[Stored data entries]
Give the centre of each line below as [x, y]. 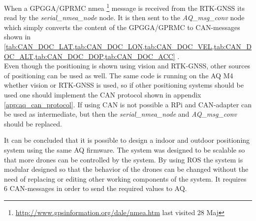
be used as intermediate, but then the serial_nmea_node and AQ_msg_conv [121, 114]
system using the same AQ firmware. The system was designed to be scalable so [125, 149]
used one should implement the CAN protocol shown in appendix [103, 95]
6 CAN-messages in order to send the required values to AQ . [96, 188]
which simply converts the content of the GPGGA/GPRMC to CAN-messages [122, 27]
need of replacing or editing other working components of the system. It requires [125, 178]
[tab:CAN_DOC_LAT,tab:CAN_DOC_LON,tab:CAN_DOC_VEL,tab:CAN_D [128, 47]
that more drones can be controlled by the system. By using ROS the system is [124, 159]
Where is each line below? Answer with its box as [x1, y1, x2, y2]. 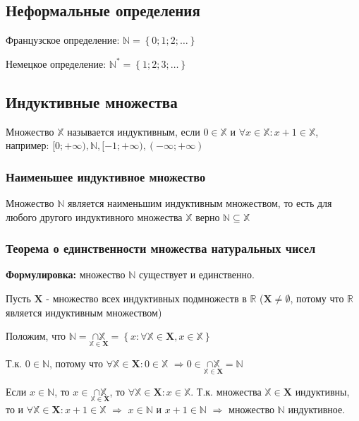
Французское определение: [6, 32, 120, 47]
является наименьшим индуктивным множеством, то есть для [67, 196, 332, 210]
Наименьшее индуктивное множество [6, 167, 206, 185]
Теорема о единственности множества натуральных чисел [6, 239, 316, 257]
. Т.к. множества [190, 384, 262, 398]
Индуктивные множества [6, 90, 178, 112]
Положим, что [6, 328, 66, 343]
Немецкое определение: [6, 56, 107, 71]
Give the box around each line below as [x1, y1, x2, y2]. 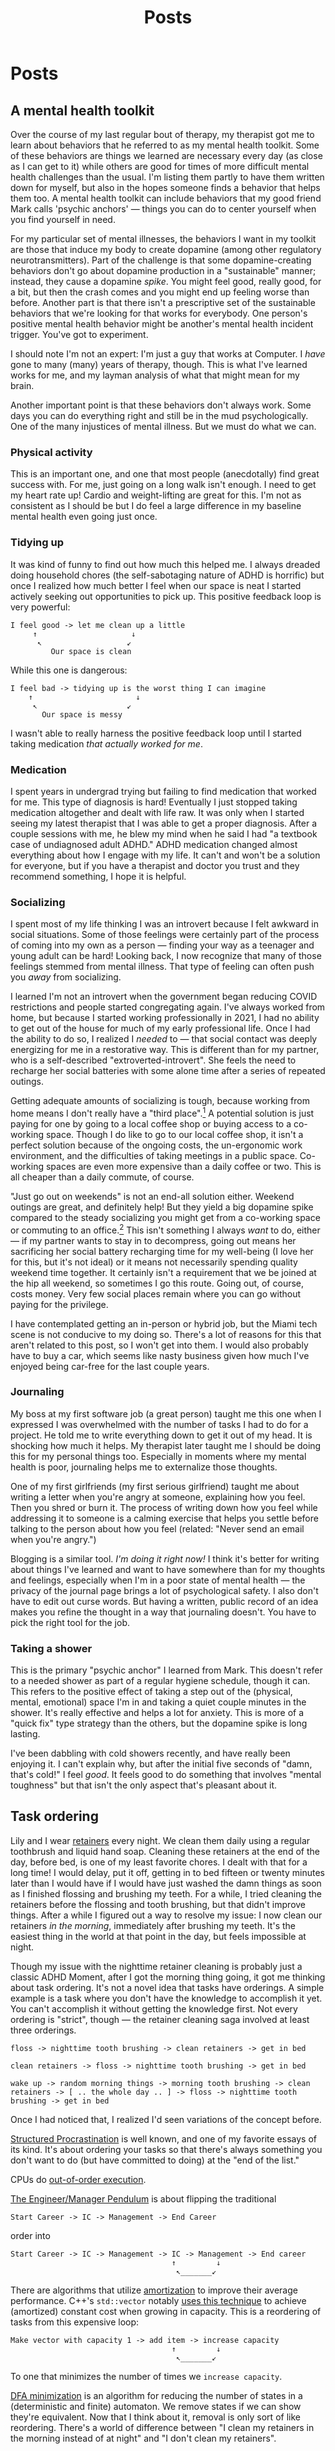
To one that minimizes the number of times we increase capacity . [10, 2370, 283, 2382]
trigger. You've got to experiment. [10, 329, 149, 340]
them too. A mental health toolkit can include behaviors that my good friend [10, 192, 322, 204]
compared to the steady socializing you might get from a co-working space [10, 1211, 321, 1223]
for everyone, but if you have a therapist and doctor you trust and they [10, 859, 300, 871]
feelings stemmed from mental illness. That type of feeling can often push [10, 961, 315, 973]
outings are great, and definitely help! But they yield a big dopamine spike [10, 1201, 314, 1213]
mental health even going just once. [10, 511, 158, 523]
--
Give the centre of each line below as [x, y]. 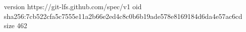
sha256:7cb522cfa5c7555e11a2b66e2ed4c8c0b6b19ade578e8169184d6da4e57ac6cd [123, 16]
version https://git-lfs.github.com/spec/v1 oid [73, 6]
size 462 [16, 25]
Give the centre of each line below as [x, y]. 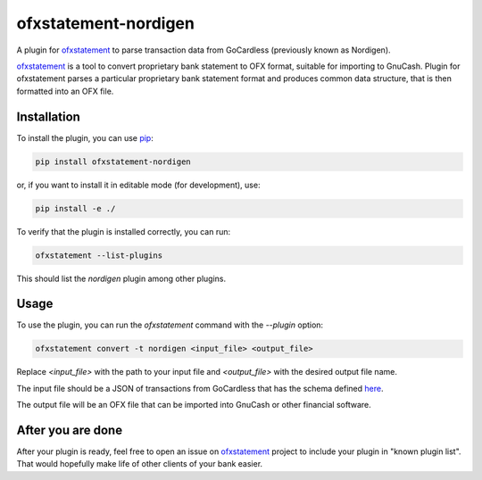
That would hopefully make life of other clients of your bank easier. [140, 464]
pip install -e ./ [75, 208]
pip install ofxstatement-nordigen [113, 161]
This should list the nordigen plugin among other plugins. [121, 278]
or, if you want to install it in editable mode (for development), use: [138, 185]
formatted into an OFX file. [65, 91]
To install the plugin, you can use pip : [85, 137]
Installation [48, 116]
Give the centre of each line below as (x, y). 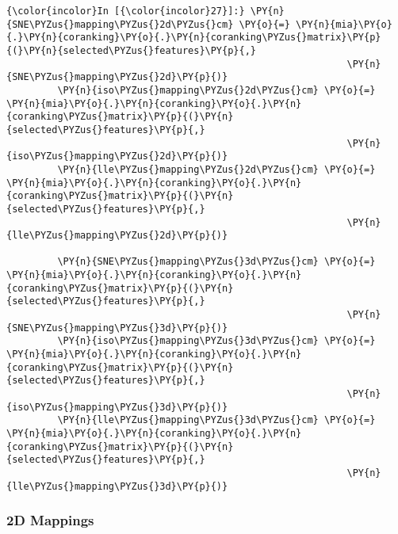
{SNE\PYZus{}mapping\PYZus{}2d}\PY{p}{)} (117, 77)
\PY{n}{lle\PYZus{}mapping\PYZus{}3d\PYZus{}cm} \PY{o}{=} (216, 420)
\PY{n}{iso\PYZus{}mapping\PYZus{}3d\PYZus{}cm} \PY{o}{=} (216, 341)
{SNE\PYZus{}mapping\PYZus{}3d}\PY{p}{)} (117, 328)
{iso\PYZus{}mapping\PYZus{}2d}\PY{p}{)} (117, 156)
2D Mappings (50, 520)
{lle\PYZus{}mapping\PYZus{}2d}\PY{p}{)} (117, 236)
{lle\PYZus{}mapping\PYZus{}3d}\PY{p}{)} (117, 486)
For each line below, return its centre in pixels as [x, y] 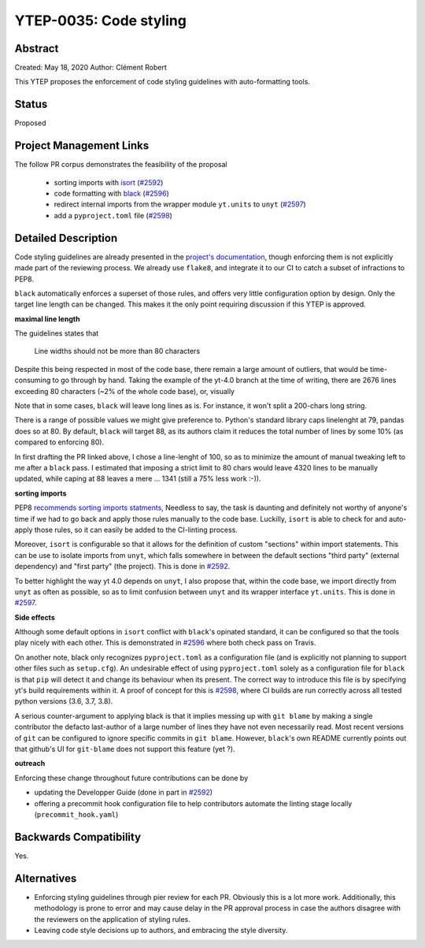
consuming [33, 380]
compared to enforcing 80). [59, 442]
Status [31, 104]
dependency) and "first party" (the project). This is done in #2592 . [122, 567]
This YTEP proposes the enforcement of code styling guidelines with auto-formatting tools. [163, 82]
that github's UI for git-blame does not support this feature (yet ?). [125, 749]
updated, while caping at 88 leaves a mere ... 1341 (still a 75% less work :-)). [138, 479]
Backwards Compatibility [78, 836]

— ACTIVITY —
Skip every picture, and restate word for word only the lines above from the line containing "To install the" to the line containing "that github's UI", both of them included.

— FINISHED EXERCISE —
To install the plugin, you can use pip : [85, 137]
Installation [48, 116]
Give the centre of each line below as (x, y). 
{SNE\PYZus{}mapping\PYZus{}2d}\PY{p}{)} (117, 77)
\PY{n}{lle\PYZus{}mapping\PYZus{}3d\PYZus{}cm} \PY{o}{=} (216, 420)
\PY{n}{iso\PYZus{}mapping\PYZus{}3d\PYZus{}cm} \PY{o}{=} (216, 341)
{SNE\PYZus{}mapping\PYZus{}3d}\PY{p}{)} (117, 328)
{iso\PYZus{}mapping\PYZus{}2d}\PY{p}{)} (117, 156)
2D Mappings (50, 520)
{lle\PYZus{}mapping\PYZus{}2d}\PY{p}{)} (117, 236)
{lle\PYZus{}mapping\PYZus{}3d}\PY{p}{)} (117, 486)
For each line below, return its centre in pixels as [x, y] 
consuming [33, 380]
compared to enforcing 80). [59, 442]
Status [31, 104]
dependency) and "first party" (the project). This is done in #2592 . [122, 567]
This YTEP proposes the enforcement of code styling guidelines with auto-formatting tools. [163, 82]
that github's UI for git-blame does not support this feature (yet ?). [125, 749]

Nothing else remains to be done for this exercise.